I've been noticing a lot of Asian American Republicans lately. Just anecdotally--

I was shocked last week, one of my best friend's dads suddenly passed away. He knew he's a huge Democrat and he's Indian American, so I expected his family to lean Democratic too. I was shocked to hear that his 29-year old cousin who is from Charlotte is voting for Romney, even though he says he is a Democrat and supports Obamacare. He said Obama "fooled" people in 2008 and my friend's uncle agreed. Then he complained to me that he offers $10 an hour for drivers but people just apply so they can get unemployment benefits and don't seriously want to take the job. He thinks Romney having no convictions is a good thing because it suggests flexibility. I tried to push back a little pointing out how the economic is recovering but he then said he didn't want to talk about it further.

Of course my best friend who is also Indian American and vocally left-wing, a big Obama supporter in 2008, says he's voting for Jill Stein. Of course he doesn't live in a swing state so it doesn't matter. But he volunteered for Obama four years ago and isn't now. Obama lost him a long time ago, probably 2010 at the latest.

Another Chinese American (from mainland) I knew from High School and College (yeah I live in one of the highest concentration areas of Asian Americans in Montco) told me over the summer that he's a Republican, which doesn't surprise me in the least, as I think he was Republican in College as well.
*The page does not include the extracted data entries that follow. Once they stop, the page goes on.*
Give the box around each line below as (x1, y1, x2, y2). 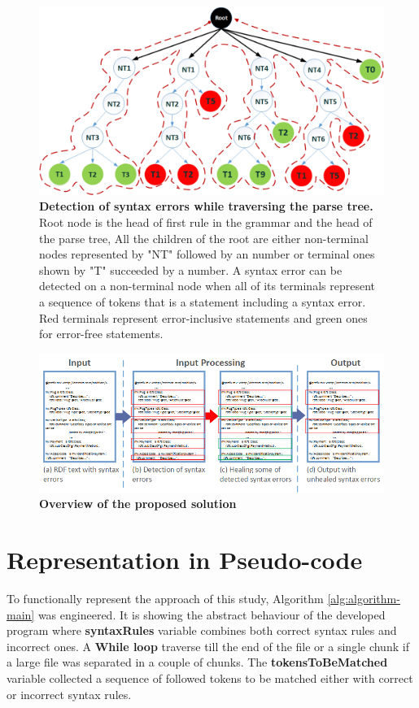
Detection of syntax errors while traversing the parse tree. (39, 198, 373, 215)
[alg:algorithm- (327, 590, 400, 607)
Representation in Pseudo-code (7, 543, 363, 576)
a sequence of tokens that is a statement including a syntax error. (39, 293, 366, 311)
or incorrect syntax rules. (7, 685, 132, 702)
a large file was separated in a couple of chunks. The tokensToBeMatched (7, 654, 388, 671)
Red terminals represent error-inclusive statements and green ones (39, 309, 368, 326)
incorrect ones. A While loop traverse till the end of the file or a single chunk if (7, 637, 409, 654)
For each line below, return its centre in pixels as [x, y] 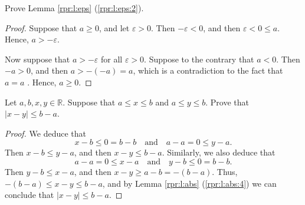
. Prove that [227, 102]
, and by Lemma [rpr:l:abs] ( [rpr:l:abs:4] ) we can [189, 183]
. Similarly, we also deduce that [219, 152]
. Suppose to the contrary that [199, 59]
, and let [114, 27]
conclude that [29, 195]
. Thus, [225, 171]
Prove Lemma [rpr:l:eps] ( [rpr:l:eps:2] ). [74, 8]
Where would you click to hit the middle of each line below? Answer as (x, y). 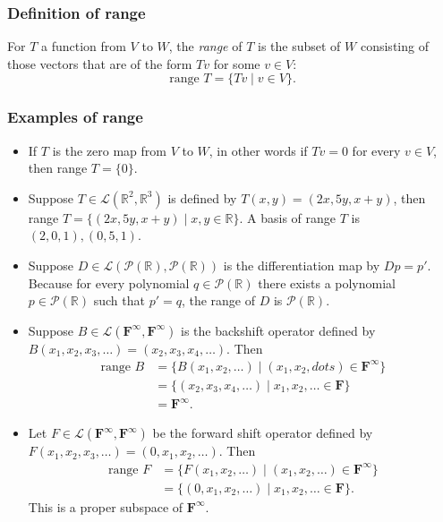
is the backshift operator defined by (278, 330)
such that (119, 300)
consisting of (394, 46)
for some (237, 63)
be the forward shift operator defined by (263, 433)
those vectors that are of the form (100, 63)
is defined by (202, 197)
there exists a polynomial (327, 282)
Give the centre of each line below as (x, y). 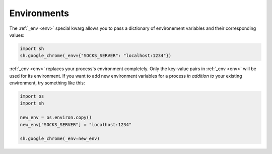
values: (17, 35)
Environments (39, 13)
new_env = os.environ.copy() (56, 118)
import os (32, 96)
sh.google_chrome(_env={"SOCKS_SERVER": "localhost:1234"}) (96, 56)
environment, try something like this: (47, 83)
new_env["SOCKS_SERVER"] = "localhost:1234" (76, 124)
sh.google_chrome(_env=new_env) (60, 139)
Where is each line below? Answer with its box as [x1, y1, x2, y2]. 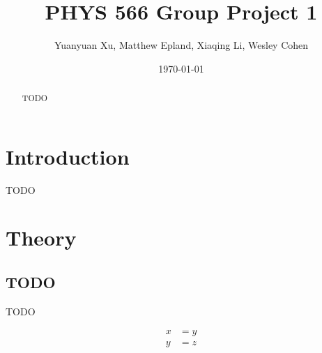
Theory [6, 223, 77, 252]
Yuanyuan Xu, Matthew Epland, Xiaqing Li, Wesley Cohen [54, 38, 309, 52]
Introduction [6, 142, 130, 170]

He's always been a Wall Street Type. E.G., he works on Wall Street, and when I ask him why he likes Republicans he says that he doesn't like it when the poor leech off others. He says he should be rewarded for planning ahead in life and getting his currently high paying job, and so on. But he's also moderate, like he agrees that welfare is needed for "social stability". He reminds me a lot of my Sikh roommate in College who was also economically conservative, socially liberal moderate Republican who ended up becoming an investment banker at Goldman Sachs, after reading Liar's Poker.

Last year I found out one of my coworkers who is Korean is also a massive evangelical Christian, when they had that things about the supposed end of the world that that one preacher predicted, I asked this guy about it and he said-- it's not going to happen, because-- and listed off like a dozen super specific things that would presage the End Times... this is a really smart guy, a senior engineer on our team. You never once would have suspected it.

I still probably know more Asian American Democrats than Republicans, but there are more Republicans than I would have thought. I get the sense that people perceive Obama as being more left-wing economically than he actually is, even though his health care and tax policies are economically to the right of Clinton's, it's not well recognized that Obama can't do welfare reform all over again, he can't repeal Glass-Steagall over again like Clinton did. He is President at a different time than Clinton, facing different circumstances. It doesn't necessarily mean that his economic instincts are any more interventionist than Clinton's.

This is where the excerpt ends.